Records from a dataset

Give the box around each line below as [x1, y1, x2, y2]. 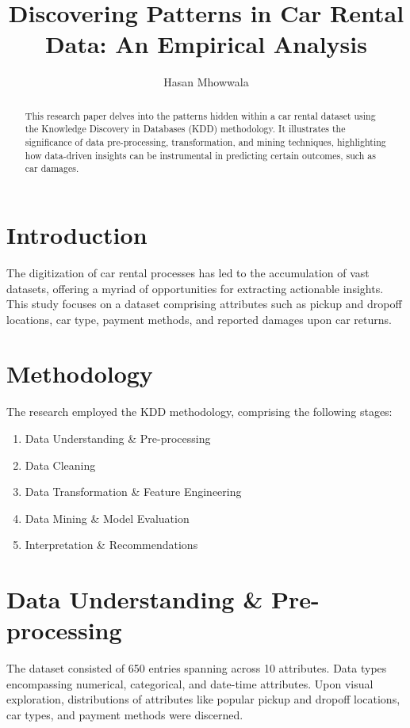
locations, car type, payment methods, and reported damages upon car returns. [6, 311, 392, 327]
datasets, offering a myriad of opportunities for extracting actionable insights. [6, 280, 384, 296]
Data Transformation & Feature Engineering [25, 483, 242, 500]
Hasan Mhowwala [163, 74, 249, 90]
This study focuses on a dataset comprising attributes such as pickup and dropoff [6, 295, 402, 312]
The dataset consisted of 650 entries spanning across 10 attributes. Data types [6, 660, 387, 677]
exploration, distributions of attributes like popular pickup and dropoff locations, [6, 691, 400, 707]
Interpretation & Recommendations [25, 536, 198, 553]
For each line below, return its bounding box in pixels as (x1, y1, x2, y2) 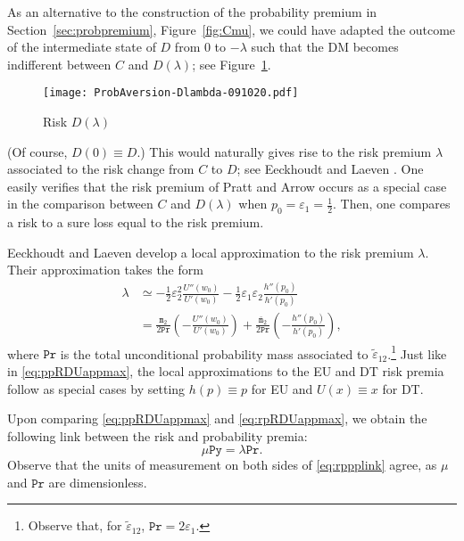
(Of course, (7, 142, 68, 160)
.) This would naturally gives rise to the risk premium (137, 142, 432, 160)
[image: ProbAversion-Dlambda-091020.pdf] (43, 86, 299, 100)
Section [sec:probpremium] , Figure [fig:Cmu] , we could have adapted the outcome (7, 20, 456, 38)
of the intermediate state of (7, 37, 156, 56)
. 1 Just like (387, 341, 447, 363)
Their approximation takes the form (7, 260, 203, 279)
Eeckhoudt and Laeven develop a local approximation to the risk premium (7, 242, 414, 261)
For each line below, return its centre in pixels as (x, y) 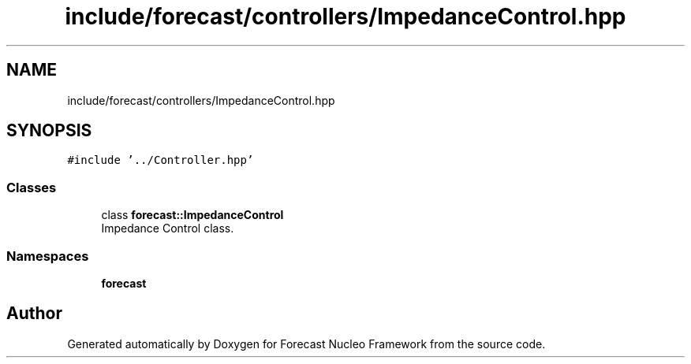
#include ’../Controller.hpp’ (161, 160)
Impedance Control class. (168, 228)
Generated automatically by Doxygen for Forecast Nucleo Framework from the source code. (306, 344)
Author (34, 314)
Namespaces (48, 256)
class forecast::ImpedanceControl (192, 215)
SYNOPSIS (49, 131)
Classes (32, 187)
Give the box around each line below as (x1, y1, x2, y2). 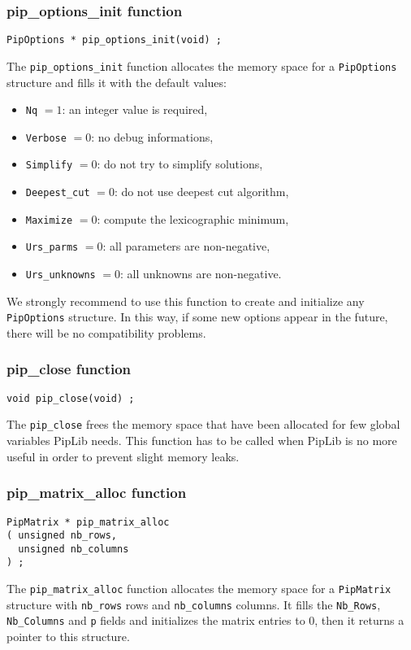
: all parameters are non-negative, (102, 238, 270, 255)
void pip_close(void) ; (6, 392, 135, 404)
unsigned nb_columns (18, 543, 129, 555)
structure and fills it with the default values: (6, 73, 227, 90)
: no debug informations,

→ **What to produce**
Each line of the data above is to be output exactly; the pictures are not to appear.

→ **Answer to the exercise**
Give the box around each line below as [x1, y1, x2, y2]. 
locations, car type, payment methods, and reported damages upon car returns. [6, 311, 392, 327]
datasets, offering a myriad of opportunities for extracting actionable insights. [6, 280, 384, 296]
Data Transformation & Feature Engineering [25, 483, 242, 500]
Hasan Mhowwala [163, 74, 249, 90]
This study focuses on a dataset comprising attributes such as pickup and dropoff [6, 295, 402, 312]
The dataset consisted of 650 entries spanning across 10 attributes. Data types [6, 660, 387, 677]
exploration, distributions of attributes like popular pickup and dropoff locations, [6, 691, 400, 707]
Interpretation & Recommendations [25, 536, 198, 553]
For each line below, return its bounding box in pixels as (x1, y1, x2, y2) 
(Of course, (7, 142, 68, 160)
.) This would naturally gives rise to the risk premium (137, 142, 432, 160)
[image: ProbAversion-Dlambda-091020.pdf] (43, 86, 299, 100)
Section [sec:probpremium] , Figure [fig:Cmu] , we could have adapted the outcome (7, 20, 456, 38)
of the intermediate state of (7, 37, 156, 56)
. 1 Just like (387, 341, 447, 363)
Their approximation takes the form (7, 260, 203, 279)
Eeckhoudt and Laeven develop a local approximation to the risk premium (7, 242, 414, 261)
For each line below, return its centre in pixels as (x, y) 
#include ’../Controller.hpp’ (161, 160)
Impedance Control class. (168, 228)
Generated automatically by Doxygen for Forecast Nucleo Framework from the source code. (306, 344)
Author (34, 314)
Namespaces (48, 256)
class forecast::ImpedanceControl (192, 215)
SYNOPSIS (49, 131)
Classes (32, 187)
Give the box around each line below as (x1, y1, x2, y2). 
: all parameters are non-negative, (102, 238, 270, 255)
void pip_close(void) ; (6, 392, 135, 404)
unsigned nb_columns (18, 543, 129, 555)
structure and fills it with the default values: (6, 73, 227, 90)
: no debug informations,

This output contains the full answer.